# 2 mature male albino rats for good home (springfield, mo)



## JohnnyAshes (Dec 21, 2009)

My girlfriend and I have 2 adult male rats. both albino. we don't have the time for them and are hoping someone in the area is looking for a couple pets. Also if you know of any rat rescues around, that would be helpful too. Thanks!


----------



## rach913 (Jan 11, 2008)

Darn, I'm from WI...We also wouldn't be able to afford the gas to go droving both ways... :-(


----------



## Rattieluv (Feb 1, 2010)

Awe....do you have any pics? What are their personalities?


----------



## Lea (May 15, 2009)

Can you be more specific about how old they are? Are they brothers?


----------



## JohnnyAshes (Dec 21, 2009)

I'll try and find out how old they are. We were given them from one of her friends so I'm not sure how old they are. I want to say about a year? She might know. They are both fairly calm. I am under the impression that they are brothers they love to huddle together and sleep.
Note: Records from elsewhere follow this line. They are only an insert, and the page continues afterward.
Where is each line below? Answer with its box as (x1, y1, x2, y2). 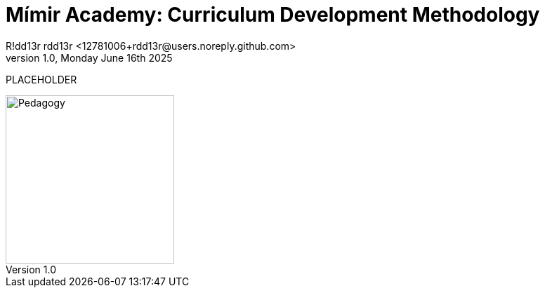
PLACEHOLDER (6, 73, 77, 86)
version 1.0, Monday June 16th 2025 (6, 51, 173, 64)
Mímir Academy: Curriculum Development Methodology (6, 3, 540, 27)
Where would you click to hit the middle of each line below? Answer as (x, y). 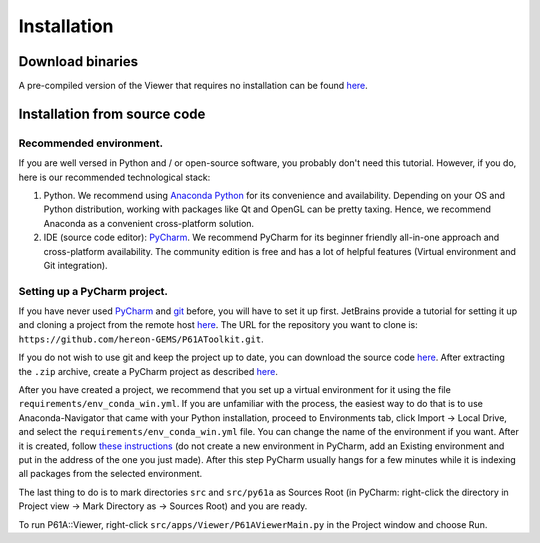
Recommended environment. (91, 143)
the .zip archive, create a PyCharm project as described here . (148, 371)
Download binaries (78, 61)
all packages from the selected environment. (110, 474)
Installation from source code (112, 113)
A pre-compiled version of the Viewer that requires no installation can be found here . (193, 86)
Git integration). (76, 265)
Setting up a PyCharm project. (93, 291)
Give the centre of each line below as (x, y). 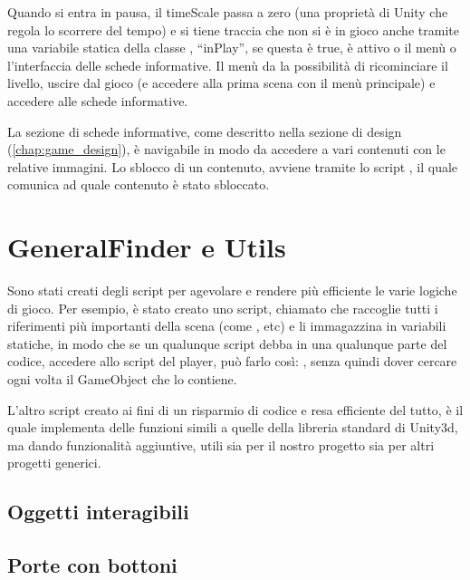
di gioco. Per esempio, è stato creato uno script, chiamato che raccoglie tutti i (223, 308)
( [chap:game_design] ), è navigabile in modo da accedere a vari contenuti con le (226, 149)
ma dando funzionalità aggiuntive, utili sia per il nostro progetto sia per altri (221, 445)
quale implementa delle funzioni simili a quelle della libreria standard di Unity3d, (233, 427)
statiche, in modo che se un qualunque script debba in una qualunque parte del (227, 343)
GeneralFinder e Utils (147, 247)
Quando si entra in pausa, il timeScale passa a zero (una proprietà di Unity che (228, 12)
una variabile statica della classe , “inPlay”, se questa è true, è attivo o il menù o (232, 48)
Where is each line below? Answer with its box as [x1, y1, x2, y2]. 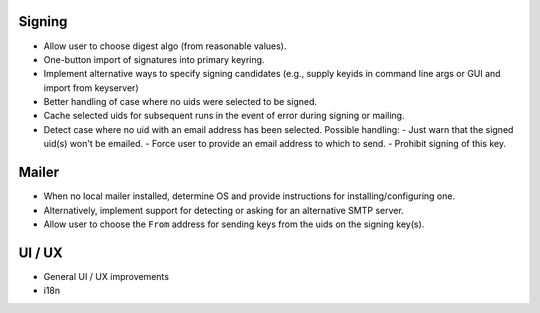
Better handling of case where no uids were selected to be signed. [43, 96, 318, 108]
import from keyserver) [43, 81, 139, 94]
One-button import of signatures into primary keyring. [43, 53, 265, 65]
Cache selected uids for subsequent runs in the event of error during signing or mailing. [43, 110, 405, 122]
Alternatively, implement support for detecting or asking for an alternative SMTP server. [43, 204, 404, 216]
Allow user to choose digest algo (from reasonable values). [43, 40, 287, 52]
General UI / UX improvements [43, 270, 170, 282]
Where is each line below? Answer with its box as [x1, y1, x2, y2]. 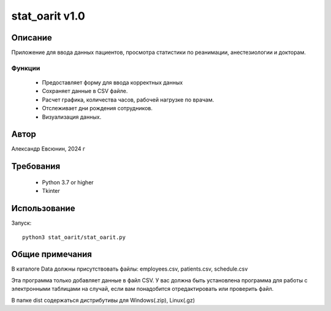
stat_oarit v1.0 [11, 9, 85, 23]
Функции [11, 64, 40, 72]
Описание [11, 32, 52, 43]
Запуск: [11, 219, 32, 227]
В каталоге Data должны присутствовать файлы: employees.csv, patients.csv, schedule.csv [11, 265, 248, 272]
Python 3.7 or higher [42, 178, 94, 186]
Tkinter [42, 187, 61, 195]
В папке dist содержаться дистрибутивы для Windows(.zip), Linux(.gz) [11, 296, 196, 304]
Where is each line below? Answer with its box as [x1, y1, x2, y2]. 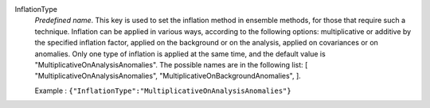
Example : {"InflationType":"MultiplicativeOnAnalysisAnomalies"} [34, 86, 291, 95]
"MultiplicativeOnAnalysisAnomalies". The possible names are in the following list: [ [34, 60, 308, 69]
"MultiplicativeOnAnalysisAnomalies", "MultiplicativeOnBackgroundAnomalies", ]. [34, 71, 302, 81]
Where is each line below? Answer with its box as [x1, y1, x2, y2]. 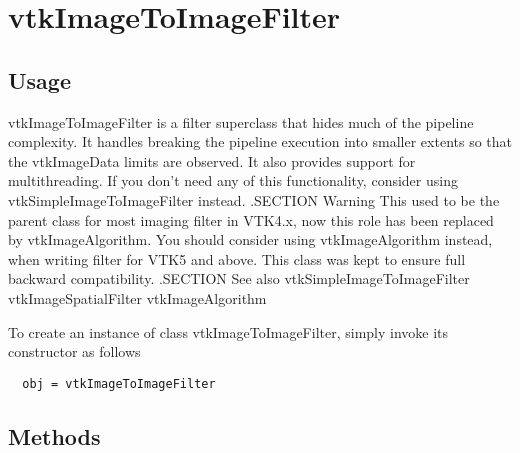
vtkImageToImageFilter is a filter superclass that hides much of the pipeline [8, 111, 474, 132]
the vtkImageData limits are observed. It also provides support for [8, 150, 416, 171]
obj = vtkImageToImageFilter [22, 376, 216, 391]
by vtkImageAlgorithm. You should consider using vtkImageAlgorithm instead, [8, 229, 493, 250]
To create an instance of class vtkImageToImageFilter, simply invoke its [8, 321, 449, 342]
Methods [8, 420, 101, 451]
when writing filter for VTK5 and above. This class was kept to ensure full [8, 248, 466, 269]
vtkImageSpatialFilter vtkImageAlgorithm [8, 287, 267, 308]
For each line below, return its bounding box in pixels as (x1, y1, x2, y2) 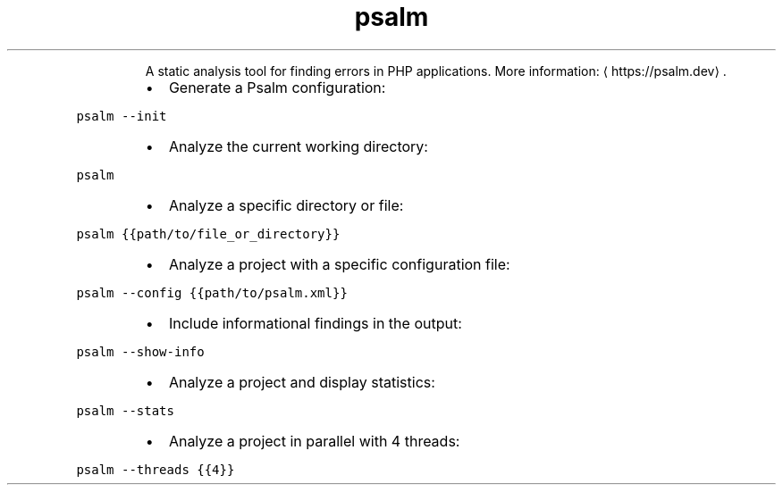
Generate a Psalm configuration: (168, 78, 386, 96)
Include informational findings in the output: (168, 313, 462, 332)
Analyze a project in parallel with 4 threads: (168, 431, 460, 450)
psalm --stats (76, 403, 174, 418)
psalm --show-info (76, 344, 205, 359)
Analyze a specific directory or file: (168, 196, 404, 214)
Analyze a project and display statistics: (168, 372, 435, 391)
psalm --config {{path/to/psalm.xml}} (76, 285, 348, 300)
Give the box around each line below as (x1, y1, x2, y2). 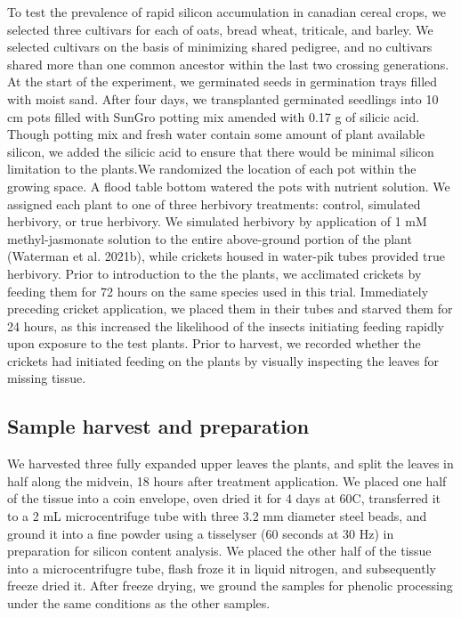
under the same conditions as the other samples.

They love running around the bedroom. They weren't trained before, we had plans to teach them some fun stuff but we don't have the time now that school has started back up. They are very lovable and would make a great addition for anyone.


----------



## Rattieluv (Feb 1, 2010)

Are you looking to just re-home the rats...or are you willing to include the cage?


----------



## JohnnyAshes (Dec 21, 2009)

Just re-home. The person who gave them to us wants the cage back.


----------



## Rattieluv (Feb 1, 2010)

Bummer.....lol. Thanks anyway....and good luck finding the boys a home.  I wish I knew of a rescue around or even a breeder who would be willing to take them but I have had no luck finding either.


----------